Sinaki M, Lutness M P, Ilstrup D M, Chu C P, Gramse R R
Department of PM&R, Mayo Clinic, Rochester, MN 55905.
Arch Phys Med Rehabil. 1989 Aug;70(8):594-8.
Forty-eight patients with symptomatic back pain secondary to spondylolisthesis who were treated conservatively were followed for three years after initial examination to compare the outcomes of two exercise programs. The patients were divided into two groups--those doing flexion and those doing extension back strengthening exercises. All patients received instructions on posture, lifting techniques, and the use of heat for relief of symptoms. After three months, only 27% of patients who were instructed in flexion exercises had moderate or severe pain and only 32% were unable to work or had limited their work. Of the patients who were instructed in extension exercises, 67% had moderate or severe pain and 61% were unable to work or had limited their work. At three-year follow-up, only 19% of the flexion group had moderate or severe pain and 24% were unable to work or had limited their work. The respective figures for the extension group were 67% and 61%. The overall recovery rate after three months was 58% for the flexion group and 6% for the extension group. At three years these figures improved to 62% for the flexion group and dropped to 0% for the extension group. The literature is scarce regarding the applicability of conservative treatment programs for lumbar spondylolisthesis. On the basis of our findings, we suggest that if a conservative treatment program is elected, back flexion or isometric back strengthening exercises should be considered. The three-year follow-up data presented here lend support to this point of view.

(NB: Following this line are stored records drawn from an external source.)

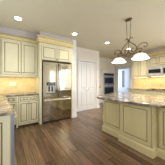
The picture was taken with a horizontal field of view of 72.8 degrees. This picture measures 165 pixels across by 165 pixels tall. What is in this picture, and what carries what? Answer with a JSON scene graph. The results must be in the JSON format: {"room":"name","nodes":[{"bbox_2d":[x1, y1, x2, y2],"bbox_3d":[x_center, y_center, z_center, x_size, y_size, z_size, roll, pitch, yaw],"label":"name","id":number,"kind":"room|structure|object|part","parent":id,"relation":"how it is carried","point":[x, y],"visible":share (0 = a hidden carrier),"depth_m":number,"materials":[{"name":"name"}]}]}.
{"room":"kitchen","nodes":[
{"label":"kitchen","id":0,"kind":"room"},
{"bbox_2d":[8,44,98,108],"bbox_3d":[-1.151,-0.120,4.308,4.680,2.800,0.140,0,0,-34],"label":"wall","id":1,"kind":"structure","parent":0,"point":[81,53],"depth_m":5.12,"materials":[{"name":"beige paint"}]},
{"bbox_2d":[0,33,0,75],"bbox_3d":[-2.546,-0.734,3.026,0.566,1.158,0.422,0,0,-34],"label":"upper cabinet","id":2,"kind":"object","parent":1,"relation":"attached to","point":[0,33],"visible":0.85,"depth_m":3.06,"materials":[{"name":"beige paint"}]},
{"bbox_2d":[0,76,34,93],"bbox_3d":[-2.271,0.077,3.467,1.512,0.553,0.010,0,0,-34],"label":"tile backsplash","id":3,"kind":"structure","parent":1,"relation":"attached to","point":[23,84],"depth_m":3.59,"materials":[{"name":"beige tile"}]},
{"bbox_2d":[1,33,36,76],"bbox_3d":[-1.916,-0.734,3.448,0.943,1.158,0.422,0,0,-34],"label":"upper cabinet","id":4,"kind":"object","parent":1,"relation":"attached to","point":[18,54],"visible":0.99,"depth_m":3.29,"materials":[{"name":"beige paint"}]},
{"bbox_3d":[-2.025,-0.698,3.205,0.462,0.967,0.020,0,0,-34],"label":"door","id":5,"kind":"part","parent":4,"relation":"part of","materials":[{"name":"beige paint"}]},
{"bbox_3d":[-1.843,-0.177,3.339,0.943,0.044,0.024,0,0,-34],"label":"light rail","id":6,"kind":"part","parent":4,"relation":"part of","materials":[{"name":"beige paint"}]},
{"bbox_3d":[-1.821,-1.256,3.306,0.942,0.113,0.080,0,0,-34],"label":"crown molding","id":7,"kind":"part","parent":4,"relation":"part of","materials":[{"name":"beige paint"}]},
{"bbox_3d":[-1.635,-0.698,3.466,0.442,0.967,0.020,0,0,-34],"label":"door","id":8,"kind":"part","parent":4,"relation":"part of","materials":[{"name":"beige paint"}]},
{"bbox_2d":[0,26,72,41],"bbox_3d":[-1.623,-1.427,3.498,2.633,0.184,0.679,0,0,-34],"label":"trim","id":9,"kind":"structure","parent":1,"relation":"attached to","point":[5,30],"depth_m":3.37,"materials":[{"name":"grey paint"}]},
{"bbox_2d":[78,59,96,111],"bbox_3d":[0.262,0.135,5.163,1.110,2.290,0.090,0,0,-34],"label":"door","id":10,"kind":"structure","parent":1,"relation":"in","point":[87,71],"depth_m":5.15,"materials":[{"name":"white paint"}]},
{"bbox_2d":[72,40,75,113],"bbox_3d":[-0.471,-0.120,4.299,0.170,2.800,0.629,0,0,-34],"label":"wall","id":11,"kind":"structure","parent":0,"point":[74,41],"depth_m":4.04,"materials":[{"name":"white paint"}]},
{"bbox_2d":[0,0,164,58],"bbox_3d":[1.976,-1.570,3.609,9.100,0.100,10.200,0,0,-34],"label":"ceiling","id":12,"kind":"structure","parent":0,"point":[96,22],"depth_m":2.77,"materials":[{"name":"beige paint"}]},
{"bbox_2d":[13,16,22,20],"bbox_3d":[-1.541,-1.514,2.675,0.200,0.010,0.200,0,0,-34],"label":"recessed light","id":13,"kind":"object","parent":12,"relation":"in","point":[18,18],"visible":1,"depth_m":2.67,"materials":[{"name":"white paint"}]},
{"bbox_2d":[112,17,149,63],"bbox_3d":[1.118,-1.018,2.716,0.372,1.001,0.942,0,0,-34],"label":"pendant chandelier","id":14,"kind":"object","parent":12,"relation":"hanging from","point":[139,56],"visible":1,"depth_m":2.67,"materials":[{"name":"brown metal"}]},
{"bbox_3d":[0.960,-0.577,2.953,0.372,0.118,0.372,0,0,-34],"label":"lamp shade","id":15,"kind":"part","parent":14,"relation":"part of","materials":[{"name":"white glass"}]},
{"bbox_3d":[0.996,-0.867,2.898,0.019,0.436,0.454,0,0,-34],"label":"scroll arm","id":16,"kind":"part","parent":14,"relation":"part of","materials":[{"name":"brown metal"}]},
{"bbox_3d":[1.240,-0.867,2.534,0.019,0.436,0.454,0,0,-34],"label":"scroll arm","id":17,"kind":"part","parent":14,"relation":"part of","materials":[{"name":"brown metal"}]},
{"bbox_3d":[1.277,-0.577,2.479,0.372,0.118,0.372,0,0,-34],"label":"lamp shade","id":18,"kind":"part","parent":14,"relation":"part of","materials":[{"name":"white glass"}]},
{"bbox_2d":[14,103,164,164],"bbox_3d":[1.976,1.310,3.609,9.100,0.060,10.200,0,0,-34],"label":"floor","id":19,"kind":"structure","parent":0,"point":[81,139],"depth_m":2.26,"materials":[{"name":"brown wood"}]},
{"bbox_2d":[0,115,10,164],"bbox_3d":[-1.212,0.838,1.213,0.735,0.885,0.086,0,0,-34],"label":"base cabinet","id":20,"kind":"object","parent":19,"relation":"on","point":[5,121],"visible":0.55,"depth_m":1.35,"materials":[{"name":"beige paint"}]},
{"bbox_2d":[6,96,15,126],"bbox_3d":[-2.079,0.838,3.246,0.237,0.885,0.572,0,0,-34],"label":"base cabinet","id":21,"kind":"object","parent":19,"relation":"on","point":[12,100],"visible":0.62,"depth_m":3.07,"materials":[{"name":"beige paint"}]},
{"bbox_3d":[-1.942,0.482,3.044,0.228,0.157,0.020,0,0,-34],"label":"drawer","id":22,"kind":"part","parent":21,"relation":"part of","materials":[{"name":"beige paint"}]},
{"bbox_3d":[-1.942,0.873,3.044,0.228,0.617,0.020,0,0,-34],"label":"door","id":23,"kind":"part","parent":21,"relation":"part of","materials":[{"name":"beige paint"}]},
{"bbox_2d":[11,105,16,164],"bbox_3d":[-1.312,0.838,1.558,0.669,0.885,0.606,0,0,-34],"label":"dishwasher","id":24,"kind":"object","parent":19,"relation":"on","point":[12,116],"visible":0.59,"depth_m":1.46,"materials":[{"name":"grey metal"}]},
{"bbox_3d":[-0.914,0.807,1.464,0.038,0.825,0.005,0,0,-34],"label":"edge trim","id":25,"kind":"part","parent":24,"relation":"part of","materials":[{"name":"blue"}]},
{"bbox_2d":[16,95,38,127],"bbox_3d":[-1.730,0.838,3.480,0.597,0.885,0.572,0,0,-34],"label":"base cabinet","id":26,"kind":"object","parent":19,"relation":"on","point":[27,107],"visible":1,"depth_m":3.26,"materials":[{"name":"beige paint"}]},
{"bbox_3d":[-1.686,0.482,3.215,0.267,0.157,0.020,0,0,-34],"label":"drawer","id":27,"kind":"part","parent":26,"relation":"part of","materials":[{"name":"beige paint"}]},
{"bbox_3d":[-1.686,0.873,3.215,0.267,0.617,0.020,0,0,-34],"label":"door","id":28,"kind":"part","parent":26,"relation":"part of","materials":[{"name":"beige paint"}]},
{"bbox_3d":[-1.462,0.482,3.366,0.267,0.157,0.020,0,0,-34],"label":"drawer","id":29,"kind":"part","parent":26,"relation":"part of","materials":[{"name":"beige paint"}]},
{"bbox_3d":[-1.462,0.873,3.366,0.267,0.617,0.020,0,0,-34],"label":"door","id":30,"kind":"part","parent":26,"relation":"part of","materials":[{"name":"beige paint"}]},
{"bbox_2d":[35,35,72,124],"bbox_3d":[-1.010,-0.046,3.877,1.189,2.653,0.717,0,0,-34],"label":"refrigerator surround","id":31,"kind":"object","parent":19,"relation":"on","point":[49,49],"visible":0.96,"depth_m":3.55,"materials":[{"name":"beige paint"}]},
{"bbox_3d":[-1.433,0.040,3.639,0.066,2.480,0.642,0,0,-34],"label":"panel","id":32,"kind":"part","parent":31,"relation":"part of","materials":[{"name":"beige paint"}]},
{"bbox_3d":[-1.036,-0.910,3.506,0.490,0.442,0.020,0,0,-34],"label":"door","id":33,"kind":"part","parent":31,"relation":"part of","materials":[{"name":"beige paint"}]},
{"bbox_3d":[-0.888,-1.266,3.696,1.189,0.213,0.280,0,0,-34],"label":"crown molding","id":34,"kind":"part","parent":31,"relation":"part of","materials":[{"name":"beige paint"}]},
{"bbox_3d":[-0.628,-0.910,3.779,0.482,0.442,0.020,0,0,-34],"label":"door","id":35,"kind":"part","parent":31,"relation":"part of","materials":[{"name":"beige paint"}]},
{"bbox_3d":[-0.549,0.300,4.231,0.030,1.960,0.642,0,0,-34],"label":"panel","id":36,"kind":"part","parent":31,"relation":"part of","materials":[{"name":"beige paint"}]},
{"bbox_2d":[42,62,70,123],"bbox_3d":[-0.946,0.330,3.881,0.985,1.900,0.738,0,0,-34],"label":"refrigerator","id":37,"kind":"object","parent":19,"relation":"on","point":[56,77],"visible":0.97,"depth_m":3.58,"materials":[{"name":"grey metal"}]},
{"bbox_3d":[-1.004,-0.068,3.528,0.479,1.095,0.060,0,0,-34],"label":"door","id":38,"kind":"part","parent":37,"relation":"part of","materials":[{"name":"metal"}]},
{"bbox_3d":[-0.802,0.853,3.663,0.965,0.725,0.060,0,0,-34],"label":"freezer drawer","id":39,"kind":"part","parent":37,"relation":"part of","materials":[{"name":"metal"}]},
{"bbox_3d":[-0.733,-0.086,3.632,0.028,0.974,0.086,0,0,-34],"label":"handle","id":40,"kind":"part","parent":37,"relation":"part of","materials":[{"name":"grey metal"}]},
{"bbox_3d":[-0.597,-0.068,3.800,0.472,1.095,0.060,0,0,-34],"label":"door","id":41,"kind":"part","parent":37,"relation":"part of","materials":[{"name":"metal"}]},
{"bbox_2d":[102,100,164,159],"bbox_3d":[1.437,0.838,2.395,1.037,0.885,1.981,0,0,-34],"label":"kitchen island","id":42,"kind":"object","parent":19,"relation":"on","point":[141,128],"visible":0.76,"depth_m":2.09,"materials":[{"name":"paint"}]},
{"bbox_3d":[1.085,1.205,2.988,0.962,0.150,0.604,0,0,-34],"label":"molding","id":43,"kind":"part","parent":42,"relation":"part of","materials":[{"name":"paint"}]},
{"bbox_3d":[0.717,0.775,2.729,0.020,0.692,0.595,0,0,-34],"label":"raised panel","id":44,"kind":"part","parent":42,"relation":"part of","materials":[{"name":"paint"}]},
{"bbox_2d":[97,92,164,107],"bbox_3d":[1.329,0.374,2.483,1.466,0.040,2.409,0,0,-34],"label":"island countertop","id":45,"kind":"structure","parent":42,"relation":"on","point":[146,100],"depth_m":2.40,"materials":[{"name":"stone"}]},
{"bbox_3d":[1.002,0.775,2.169,0.020,0.692,0.622,0,0,-34],"label":"raised panel","id":46,"kind":"part","parent":42,"relation":"part of","materials":[{"name":"paint"}]},
{"bbox_3d":[1.233,1.205,1.907,0.155,0.150,1.396,0,0,-34],"label":"molding","id":47,"kind":"part","parent":42,"relation":"part of","materials":[{"name":"paint"}]},
{"bbox_3d":[1.492,0.775,1.679,0.020,0.692,0.622,0,0,-34],"label":"raised panel","id":48,"kind":"part","parent":42,"relation":"part of","materials":[{"name":"paint"}]},
{"bbox_2d":[128,89,144,94],"bbox_3d":[2.934,0.838,5.809,0.644,0.885,0.910,0,0,-34],"label":"base cabinet","id":49,"kind":"object","parent":19,"relation":"on","point":[141,92],"visible":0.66,"depth_m":5.59,"materials":[{"name":"beige paint"}]},
{"bbox_2d":[145,90,164,96],"bbox_3d":[3.422,0.838,5.081,0.644,0.885,0.837,0,0,-34],"label":"base cabinet","id":50,"kind":"object","parent":19,"relation":"on","point":[150,93],"visible":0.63,"depth_m":4.90,"materials":[{"name":"beige paint"}]},
{"bbox_3d":[3.303,0.485,4.755,0.020,0.152,0.410,0,0,-34],"label":"drawer","id":51,"kind":"part","parent":50,"relation":"part of","materials":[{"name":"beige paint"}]},
{"bbox_3d":[3.906,0.838,4.358,0.644,0.885,0.897,0,0,-34],"label":"base cabinet","id":52,"kind":"object","parent":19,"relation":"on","visible":0},
{"bbox_2d":[129,88,164,91],"bbox_3d":[3.410,0.374,5.105,0.628,0.038,2.690,0,0,-34],"label":"countertop","id":53,"kind":"structure","parent":52,"relation":"on","point":[129,88],"depth_m":5.32,"materials":[{"name":"stone"}]},
{"bbox_3d":[-1.909,0.838,2.242,0.682,0.885,1.180,0,0,-34],"label":"base cabinet","id":54,"kind":"object","parent":19,"relation":"on","visible":0},
{"bbox_2d":[0,92,38,115],"bbox_3d":[-1.555,0.374,2.397,1.512,0.038,2.563,0,0,-34],"label":"countertop","id":55,"kind":"structure","parent":54,"relation":"on","point":[6,109],"depth_m":1.94,"materials":[{"name":"stone"}]},
{"bbox_2d":[99,57,114,92],"bbox_3d":[1.215,-0.120,6.975,2.500,2.800,0.140,0,0,-34],"label":"wall","id":56,"kind":"structure","parent":0,"point":[106,64],"depth_m":7.14,"materials":[{"name":"beige paint"}]},
{"bbox_2d":[99,68,102,102],"bbox_3d":[1.022,0.225,6.742,0.610,2.110,0.110,0,0,-34],"label":"door","id":57,"kind":"structure","parent":56,"relation":"in","point":[100,70],"depth_m":6.83,"materials":[{"name":"white paint"}]},
{"bbox_2d":[103,73,114,94],"bbox_3d":[1.565,0.205,7.415,0.952,1.530,0.658,0,0,-34],"label":"double oven","id":58,"kind":"object","parent":56,"relation":"in","point":[108,78],"visible":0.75,"depth_m":7.15,"materials":[{"name":"grey metal"}]},
{"bbox_3d":[1.706,0.525,7.204,0.950,0.690,0.034,0,0,-34],"label":"oven door","id":59,"kind":"part","parent":58,"relation":"part of","materials":[{"name":"metal"}]},
{"bbox_3d":[1.706,-0.117,7.204,0.950,0.575,0.034,0,0,-34],"label":"oven door","id":60,"kind":"part","parent":58,"relation":"part of","materials":[{"name":"metal"}]},
{"bbox_3d":[1.716,0.545,7.188,0.790,0.410,0.003,0,0,-34],"label":"glass","id":61,"kind":"part","parent":58,"relation":"part of","materials":[{"name":"black glass"}]},
{"bbox_3d":[1.716,-0.090,7.188,0.790,0.380,0.003,0,0,-34],"label":"glass","id":62,"kind":"part","parent":58,"relation":"part of","materials":[{"name":"black glass"}]},
{"bbox_2d":[115,56,139,92],"bbox_3d":[4.526,-0.120,4.142,0.130,2.800,8.249,0,0,-34],"label":"wall","id":63,"kind":"structure","parent":0,"point":[128,60],"depth_m":6.74,"materials":[{"name":"beige paint"}]},
{"bbox_2d":[116,65,130,91],"bbox_3d":[2.572,0.150,7.041,0.152,2.260,1.090,0,0,-34],"label":"trim","id":64,"kind":"structure","parent":63,"relation":"attached to","point":[129,66],"depth_m":6.98,"materials":[{"name":"white paint"}]},
{"bbox_2d":[131,53,150,77],"bbox_3d":[3.047,-0.810,5.845,0.417,1.140,0.855,0,0,-34],"label":"upper cabinet","id":65,"kind":"object","parent":63,"relation":"attached to","point":[139,67],"visible":0.77,"depth_m":5.75,"materials":[{"name":"beige paint"}]},
{"bbox_3d":[2.813,-0.720,5.937,0.020,0.932,0.416,0,0,-34],"label":"door","id":66,"kind":"part","parent":65,"relation":"part of","materials":[{"name":"beige paint"}]},
{"bbox_3d":[3.042,-0.720,5.594,0.020,0.932,0.416,0,0,-34],"label":"door","id":67,"kind":"part","parent":65,"relation":"part of","materials":[{"name":"beige paint"}]},
{"bbox_2d":[131,46,164,55],"bbox_3d":[3.637,-1.452,4.974,0.419,0.134,3.020,0,0,-34],"label":"trim","id":68,"kind":"structure","parent":63,"relation":"attached to","point":[160,48],"depth_m":5.19,"materials":[{"name":"grey paint"}]},
{"bbox_2d":[134,76,164,88],"bbox_3d":[3.677,0.037,5.283,0.010,0.633,2.690,0,0,-34],"label":"tile backsplash","id":69,"kind":"structure","parent":63,"relation":"attached to","point":[158,82],"depth_m":5.65,"materials":[{"name":"beige tile"}]},
{"bbox_2d":[147,50,164,65],"bbox_3d":[3.517,-1.075,5.144,0.417,0.610,0.826,0,0,-34],"label":"upper cabinet","id":70,"kind":"object","parent":63,"relation":"attached to","point":[158,57],"visible":0.91,"depth_m":5.07,"materials":[{"name":"beige paint"}]},
{"bbox_3d":[3.287,-0.985,5.229,0.020,0.402,0.402,0,0,-34],"label":"door","id":71,"kind":"part","parent":70,"relation":"part of","materials":[{"name":"beige paint"}]},
{"bbox_2d":[147,64,164,75],"bbox_3d":[3.485,-0.515,5.131,0.479,0.470,0.800,0,0,-34],"label":"microwave","id":72,"kind":"object","parent":70,"relation":"attached to","point":[157,70],"visible":0.98,"depth_m":5.03,"materials":[{"name":"grey metal"}]},
{"bbox_3d":[3.273,-0.495,5.103,0.003,0.170,0.510,0,0,-34],"label":"glass","id":73,"kind":"part","parent":72,"relation":"part of","materials":[{"name":"black glass"}]},
{"bbox_3d":[3.374,-1.285,5.048,0.075,0.190,0.826,0,0,-34],"label":"crown molding","id":74,"kind":"part","parent":70,"relation":"part of","materials":[{"name":"beige paint"}]},
{"bbox_3d":[3.508,-0.985,4.898,0.020,0.402,0.402,0,0,-34],"label":"door","id":75,"kind":"part","parent":70,"relation":"part of","materials":[{"name":"beige paint"}]},
{"bbox_3d":[3.161,-0.120,7.772,1.900,2.800,4.200,0,0,-34],"label":"wall","id":76,"kind":"structure","parent":0,"visible":0},
{"bbox_2d":[118,68,128,92],"bbox_3d":[3.268,0.095,9.023,0.030,2.370,1.140,0,0,-34],"label":"door","id":77,"kind":"structure","parent":76,"relation":"in","point":[123,74],"depth_m":8.99,"materials":[{"name":"white paint"}]}
]}

48例因腰椎滑脱导致有症状性背痛且接受保守治疗的患者,在初次检查后随访3年,以比较两种锻炼方案的效果。患者被分为两组——一组进行前屈锻炼,另一组进行后伸背部强化锻炼。所有患者均接受了关于姿势、提举技巧以及使用热敷缓解症状的指导。3个月后,接受前屈锻炼指导的患者中,只有27%有中度或重度疼痛,只有32%无法工作或限制了工作。接受后伸锻炼指导的患者中,67%有中度或重度疼痛,61%无法工作或限制了工作。在3年随访时,前屈组只有19%有中度或重度疼痛,24%无法工作或限制了工作。后伸组的相应数字分别为67%和61%。前屈组3个月后的总体恢复率为58%,后伸组为6%。3年时,前屈组这些数字提高到62%,后伸组则降至0%。关于腰椎滑脱保守治疗方案的适用性,文献资料较少。基于我们的研究结果,我们建议,如果选择保守治疗方案,应考虑背部前屈或等长背部强化锻炼。此处呈现的3年随访数据支持了这一观点。